Your O2 wireless box comes with WEP encryption. It means that you need a key or code to connect to your network. To make it even more secure, you can change it to WPA. This is the latest way of encrypting wireless networks. It's very secure, but it's worth noting that it won't work on some versions of Windows Vista. You also have to make sure all your devices that are on network are WPA compatible._

_To change from WEP to WPA, simply follow the steps below:_


_Open up your internet browser and type the following address into the address bar: http://o2wirelessbox.lan or http://192.168.1.254


__Once the page has loaded, click on "Home Network" on the left hand side of the page. 


__Click on the name of your wireless network.  This will be located towards the top of the page.


__Click on "Configure" in the top-right of the page. 

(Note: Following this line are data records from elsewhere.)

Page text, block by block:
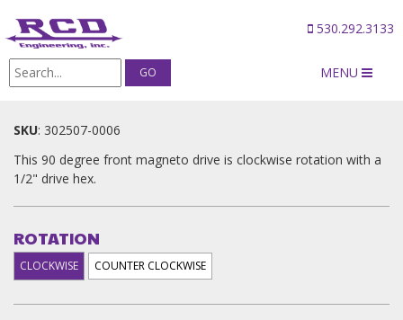
530.292.3133
MENU
Products/90 DEGREE FRONT MAGNETO DRIVES
SKU: 302507-0006
This 90 degree front magneto drive is clockwise rotation with a
1/2" drive hex.
ROTATION
CLOCKWISE COUNTER CLOCKWISE
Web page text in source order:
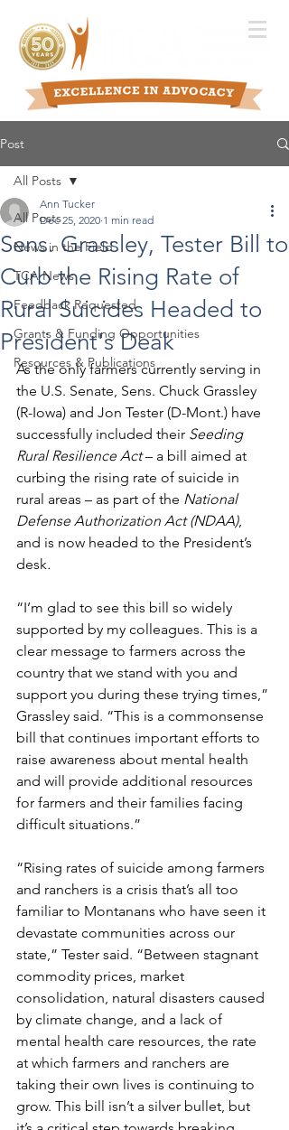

__Select the "Use WPA-PSK Encryption" option and click 'Apply'. 


__You can check it has changed to WPA-PSK by looking at the 'Security Mode' under the 'Security' heading._
To be really safe I would also hide the network name, it also tells you how to do this on the O2 website.

----------


## unicorn

I am changing to plusnet as O2 have not given me the choice, they give 60gb peak and unlimited 12-8 am, they are also cheaper than what I had. I got a refer code also so I get the first 3 months free.
It definately is farmville, so that has been curbed. I was honestly surprised that it could rocket my usage like that, so my own fault.
We willl just be very careful from now on.

----------


## RecQuery

> I am changing to plusnet as O2 have not given me the choice, they give 60gb peak and unlimited 12-8 am, they are also cheaper than what I had. I got a refer code also so I get the first 3 months free.
> It definately is farmville, so that has been curbed. I was honestly surprised that it could rocket my usage like that, so my own fault.
> We willl just be very careful from now on.


Ouch, so that usage didn't even include offpeak... can't believe Farmville would use up that much. Again it's still worthwhile switching to WPA and scanning for anything dodgy.

----------


## unicorn

Thats the new allowance with plusnet, O2 was 40gb fair usage and thats their unlimited package so plusnet far better deal.

----------


## dx100uk

don't forget BT [coughs]

having been paying £25 BB [opt 3] and £30 phone anytime [high usage]

i moaned last month after they wanted to put the phone up to £35PCM

i've now got the whole lot for £27.99 with unlimited BB [was 100GB now 250GB PCM] and no phone bill 24/7 if less than 1hrs and 7ppm mobiles.

also got 9months refunded back to the start of the last contract.

apparantly they have has a new billing system since july last year and everyone that got billed sep for BB & phone
can get this discount and refund, but only if you go through to disconnections via the press button options on the BT bills line.

dx

----------